On January 20, 2012, the NLRB’s Acting General Counsel, Lafe Solomon, in a press release announced a revision to the Board’s existing policy regarding deferral of unfair labor practice charges to arbitration under collective bargaining agreements.  Citing concerns about delays in processing grievances to arbitration, Solomon directed Regional Directors as follows:

 Section 8(a)(1) and (3) Cases

 –Conduct Charging Party investigation, make arguable-merit determination, and determine whether arbitration is likely to be completed in less than a year.

 –If arbitration is likely to be completed in less than a year:

           –Defer and conduct quarterly reviews.

           –At the fourth quarterly review (in new and currently pending cases in deferral status), send “show cause” letters to all parties seeking an explanation of why deferral should not be revoked.

           –If the Charging Party does not respond, contact the Charging Party and any individual discriminatees before dismissing for failure to prosecute.

          –If there is insufficient reason to continue deferral, conduct a full investigation; if the charge is meritorious, submit the case to Advice; if the charge is non-meritorious, dismiss absent withdrawal.

         –If there is good reason to continue deferral, contact Advice.

 –If arbitration is not likely to be completed in less than a year:

         –Determine, in consultation with all parties, including any individual discriminatees, whether deferral is inappropriate because the delay is likely to frustrate the Board’s remedial ability or unduly disadvantage the Charging Party.

        –If deferral is deemed inappropriate, conduct a full investigation and, if the charge is meritorious, submit the case to Advice.

       –If deferral is considered appropriate despite the delay, contact Advice.

Section 8(a)(5) Cases

–Make deferral decisions and conduct quarterly reviews, as under existing policy.
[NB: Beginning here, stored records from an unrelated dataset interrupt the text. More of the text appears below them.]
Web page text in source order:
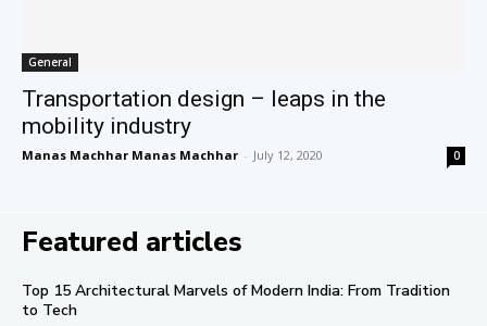
General
Transportation design – leaps in the
mobility industry
Manas Machhar Manas Machhar - July 12, 2020 0
Featured articles
Top 15 Architectural Marvels of Modern India: From Tradition
to Tech
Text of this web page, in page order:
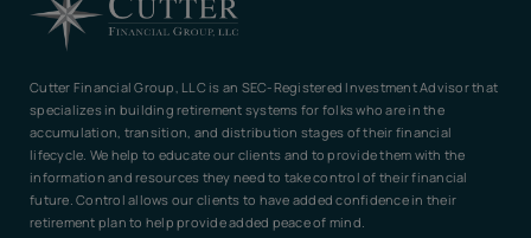
Cutter Financial Group, LLC is an SEC-Registered Investment Advisor that
specializes in building retirement systems for folks who are in the
accumulation, transition, and distribution stages of their financial
lifecycle. We help to educate our clients and to provide them with the
information and resources they need to take control of their financial
future. Control allows our clients to have added confidence in their
retirement plan to help provide added peace of mind.
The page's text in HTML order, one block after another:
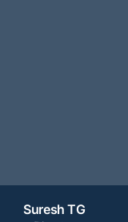
Suresh TG
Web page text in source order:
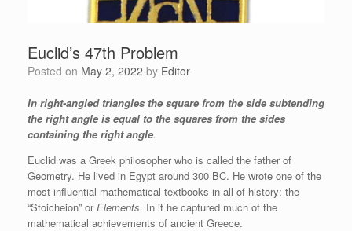
Euclid’s 47th Problem
Posted on May 2, 2022 by Editor
In right-angled triangles the square from the side subtending
the right angle is equal to the squares from the sides
containing the right angle.
Euclid was a Greek philosopher who is called the father of
Geometry. He lived in Egypt around 300 BC. He wrote one of the
most influential mathematical textbooks in all of history: the
“Stoicheion” orElements. In it he captured much of the
mathematical achievements of ancient Greece.
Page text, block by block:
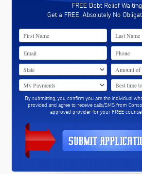
FREE Debt Relief
Get a FREE, Absolutely No
By submitting, you confirm you are the individual
provided and agree to receive calls/SMS from
approved provider for your FREE
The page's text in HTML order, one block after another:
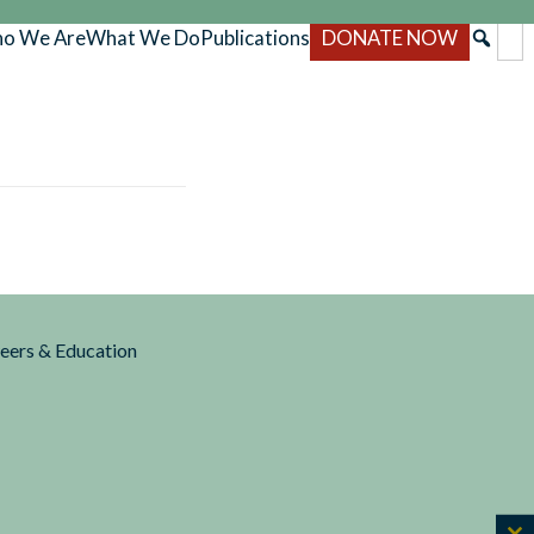
We AreWhat We DoPublications DONATE NOW
& Education

–If  arbitration is not likely to be or has not been completed within a year, and the case implicates individuals’ statutory rights or involves serious economic harm to the Charging Party, the Region may at its discretion conduct a full investigation and submit the case to Advice in the same manner as Section 8(a)(1) and (3) cases.

Any questions regarding implementation of this revised policy are to be directed to the Division of Advice in Washington, D.C.